Content starts

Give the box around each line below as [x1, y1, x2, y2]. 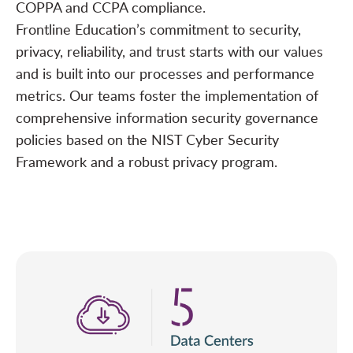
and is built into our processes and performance [16, 64, 314, 84]
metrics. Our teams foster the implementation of [16, 86, 318, 106]
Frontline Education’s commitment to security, [16, 20, 301, 39]
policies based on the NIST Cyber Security [16, 130, 279, 150]
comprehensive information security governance [16, 108, 318, 128]
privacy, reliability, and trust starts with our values [16, 42, 323, 61]
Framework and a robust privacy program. [16, 152, 277, 172]

Content ends

Report the number of lines in the records that include the string "privacy", and write no other words.

▸ **Output below**:
2